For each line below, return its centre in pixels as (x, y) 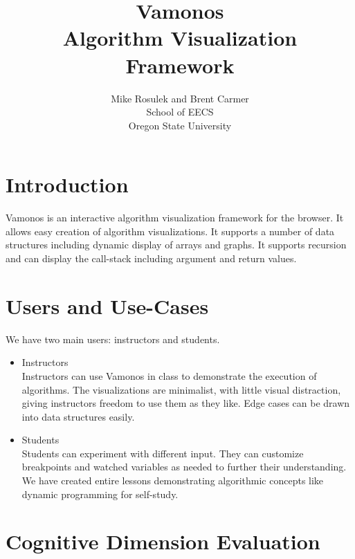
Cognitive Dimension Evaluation (163, 541)
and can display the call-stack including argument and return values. (151, 258)
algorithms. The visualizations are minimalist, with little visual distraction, (181, 389)
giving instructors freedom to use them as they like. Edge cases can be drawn (186, 403)
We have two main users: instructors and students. (113, 339)
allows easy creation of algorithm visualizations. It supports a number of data (170, 231)
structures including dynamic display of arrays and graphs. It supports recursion (176, 245)
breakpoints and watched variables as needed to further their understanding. (184, 467)
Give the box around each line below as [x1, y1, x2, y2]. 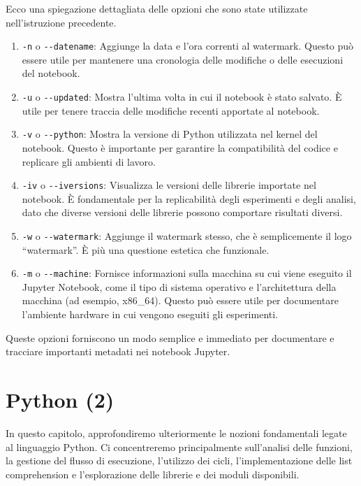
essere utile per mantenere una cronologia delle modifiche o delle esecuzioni [22, 52, 344, 66]
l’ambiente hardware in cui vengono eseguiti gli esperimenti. [22, 307, 279, 322]
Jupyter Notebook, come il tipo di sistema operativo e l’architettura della [22, 279, 337, 294]
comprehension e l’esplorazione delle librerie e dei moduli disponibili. [6, 466, 300, 481]
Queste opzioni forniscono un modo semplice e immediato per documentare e [6, 330, 334, 345]
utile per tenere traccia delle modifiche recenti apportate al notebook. [22, 103, 320, 117]
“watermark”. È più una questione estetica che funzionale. [22, 242, 270, 257]
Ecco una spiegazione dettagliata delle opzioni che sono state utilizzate [6, 1, 308, 15]

> WORK ORDER: Scan the entries above for the string "including" and copy each line containing it.

> YOUR SOLUTION:
and can display the call-stack including argument and return values. (151, 258)
structures including dynamic display of arrays and graphs. It supports recursion (176, 245)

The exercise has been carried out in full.